Seems to me when we stack area charts we can internally fill in missing x values across all the stacked traces, and then there are perhaps three ways you might want to interpret gaps:

Treat them as 0 (like google sheets does) - this would arise for example if your data came from doing an SQL aggregation (sum of sales by month, for example) and there were no events to aggregate in some of the periods.
Interpolate (linearly?) across the gap. This is basically the equivalent of connectgaps: true, and would make sense in cases of incomplete data, for example you’re summing populations across different countries by year, you don’t have data for every country for every year but interpolating is a good assumption (certainly better than guessing zero population in those years!). This could get tricky if we want to take line.shape into account and try to make the (first) stacked trace look identical to its unstacked alternative. That’s probably not necessary though, at least to begin with we can interpolate linearly (which is also probably about the only interpolation option that preserves the total, independent of stacking order). But I think it probably is important to not display markers at the interpolated points.
Leave a gap. If you really want the plot to show what’s truly known, with no extra interpretation, then gaps should be left empty. This is equivalent to connectgaps: false. We could do complicated things with stacking gap-less traces on top of gapped traces, but since the point here is to not make any assumptions that aren’t explicit in the data, probably we’d want all gaps to propagate upward to the top of the stack.

So if the second and third cases are covered by connectgaps, what about the first (which, to fit with Google & Excel, should be the default)? I suppose it could be a new connectgaps: 'zero' or something? There would also be an argument for making this a separate setting, so that x values with an invalid y ('', null, non-numeric) would be treated differently from x values that get inserted just because they’re present in other data sets. Perhaps you’d like newly-inserted x values to get y=0 but invalid y to be treated as a gap?

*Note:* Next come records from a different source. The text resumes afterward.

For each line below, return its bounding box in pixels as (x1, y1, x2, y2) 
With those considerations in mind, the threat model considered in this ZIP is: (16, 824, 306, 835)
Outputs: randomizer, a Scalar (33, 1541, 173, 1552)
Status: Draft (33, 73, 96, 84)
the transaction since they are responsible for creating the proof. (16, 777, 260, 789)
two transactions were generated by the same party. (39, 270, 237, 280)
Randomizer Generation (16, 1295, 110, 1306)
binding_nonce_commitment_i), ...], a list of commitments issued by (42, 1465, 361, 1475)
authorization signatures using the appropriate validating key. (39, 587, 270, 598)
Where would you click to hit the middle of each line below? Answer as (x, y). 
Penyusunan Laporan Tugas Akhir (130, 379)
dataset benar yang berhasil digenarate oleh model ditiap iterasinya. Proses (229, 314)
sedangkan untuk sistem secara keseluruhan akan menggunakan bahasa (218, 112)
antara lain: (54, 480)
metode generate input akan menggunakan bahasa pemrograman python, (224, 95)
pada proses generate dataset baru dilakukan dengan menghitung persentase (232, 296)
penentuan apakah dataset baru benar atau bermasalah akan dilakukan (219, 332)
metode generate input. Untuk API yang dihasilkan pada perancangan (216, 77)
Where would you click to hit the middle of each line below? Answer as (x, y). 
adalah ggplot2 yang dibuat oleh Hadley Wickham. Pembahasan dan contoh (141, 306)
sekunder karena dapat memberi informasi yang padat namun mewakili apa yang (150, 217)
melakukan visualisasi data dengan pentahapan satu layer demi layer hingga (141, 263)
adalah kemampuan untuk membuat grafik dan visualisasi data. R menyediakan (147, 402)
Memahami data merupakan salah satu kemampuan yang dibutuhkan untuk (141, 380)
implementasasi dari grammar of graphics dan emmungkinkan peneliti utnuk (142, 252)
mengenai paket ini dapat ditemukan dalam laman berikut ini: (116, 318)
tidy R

I guess I can imagine cases where that would be the “most correct” way to display the data, though it might be more complexity than users really want. On the other hand making a new setting for this would allow us to avoid turning connectgaps into another “boolean plus a string” enumerated attribute, as well as avoiding extra logic around its default value. And mostly people would just use the default value of this new setting. So what could this new attribute be? How about stackgaps: ('zero' (dflt)|'gap'|'interpolate')?